Di Kajal Hajiabbasi — attivista politica e presidente dell’Organizzazione delle Donne del Kurdistan
Ogni politico e attivista curdo, quando entra nelle sale delle conferenze politiche e degli incontri dell’opposizione o dei centri iraniani, deve confrontarsi con una domanda fondamentale ed essenziale: perché il persiano diventa sempre l’unico mezzo per trasmettere il messaggio? Si tratta di una scelta tecnica e organizzativa dettata dalla praticità, o è la prova di un sistema non scritto di centralismo e della supremazia della lingua dominante? Questo ricorso al persiano è un segno di mancanza di fiducia in se stessi e una sorta di auto-sminuimento di fronte al potere prevalente, o è semplicemente una tattica politica?
La risposta a questa domanda non si limita a una sola dimensione, ma presenta diversi aspetti intrecciati tra loro:
Primo: alcuni rappresentanti curdi ritengono che l’uso del persiano sia una “scorciatoia” per trasmettere il messaggio al maggior numero possibile di ascoltatori e per influenzare l’opinione pubblica iraniana. Ma questa visione ha un prezzo storico; poiché quando una tattica politica, per il bene della trasmissione del messaggio, rinuncia alla propria lingua, di fatto concede in anticipo la supremazia culturale e politica del centro e indebolisce la dimensione identitaria del proprio discorso.
Secondo: sebbene in molti di questi incontri non vi sia un divieto legale assoluto, esiste comunque un confine invisibile e una paura psicologica continua. La maggioranza dei partecipanti cade nell’«autocensura»; teme che parlare in curdo possa essere interpretato come un segno di separatismo o di estremismo. Questa situazione fa sì che la voce curda all’interno delle arene politiche appaia semplicemente come un’appendice linguistica, e non come un polo che detiene diritti.
Terzo: quando si discute di democrazia e alleanze, la pluralità e il multilinguismo vengono spesso messi da parte in nome di una lingua comune e dell’unità nazionale. Ma bisogna chiarirlo: una democrazia costruita sulle fondamenta della cancellazione del multilinguismo è solo un cambiamento di facciata della dittatura. Il rispetto dei diritti linguistici non è una questione secondaria; è la pietra angolare di qualsiasi accordo genuinamente democratico.
Quarto: un aspetto importante di questa questione è il divario tra parole e fatti. È degno di nota il fatto che la maggior parte dei partiti che parlano di federalismo abbiano fallito al primo passo pratico. Il federalismo non è solo la divisione dei poteri; l’uguaglianza linguistica è uno dei suoi pilastri principali. In una conferenza dove non c’è interpretazione simultanea nelle lingue non persiane, parlare di federalismo è privo di fondamento e non è altro che uno slogan patinato. Non si tratta solo di una lacuna tecnica; è un segno della debolezza della volontà politica.

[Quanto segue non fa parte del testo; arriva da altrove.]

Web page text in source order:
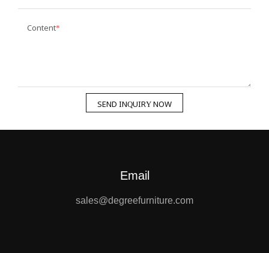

Quinto: spesso le richieste fondamentali dei curdi, come il diritto all’autodeterminazione, vengono censurate in modo velato o indiretto. I curdi e gli altri popoli del territorio iraniano sono sempre costretti a riunirsi sotto le bandiere e i simboli dello Stato-nazione centralista iraniano, senza che sia loro permesso di esibire nemmeno il più piccolo simbolo della propria identità. Questo atto, alla radice, è uno sforzo per costringere le parti emarginate a conformarsi — non un partenariato paritario. Un tentativo da parte dei popoli non persiani di compensare questa disuguaglianza semplicemente appuntando un piccolo nastro sul bavero o con un gesto insignificante non può sostituire i diritti politici e giuridici formali.
In conclusione, la questione non è semplicemente linguistica; è un riflesso degli equilibri di potere. Il curdo non è solo uno strumento di comunicazione; è una parte importante dell’identità e dei diritti politici. Per questo motivo, è giunto il momento che la politica curda, con maggiore fiducia in sé stessa, stabilisca le proprie condizioni nazionali e i propri limiti di partecipazione su qualsiasi piattaforma. Qualsiasi partecipazione in cui il curdo non sia presente come lingua ufficiale e paritaria e come identità nazionale non sarà una garanzia per un futuro libero. L'obiettivo non è solo la democratizzazione del centro; è la salvaguardia della dignità e la garanzia dei diritti legittimi del popolo del Kurdistan come nazione paritaria.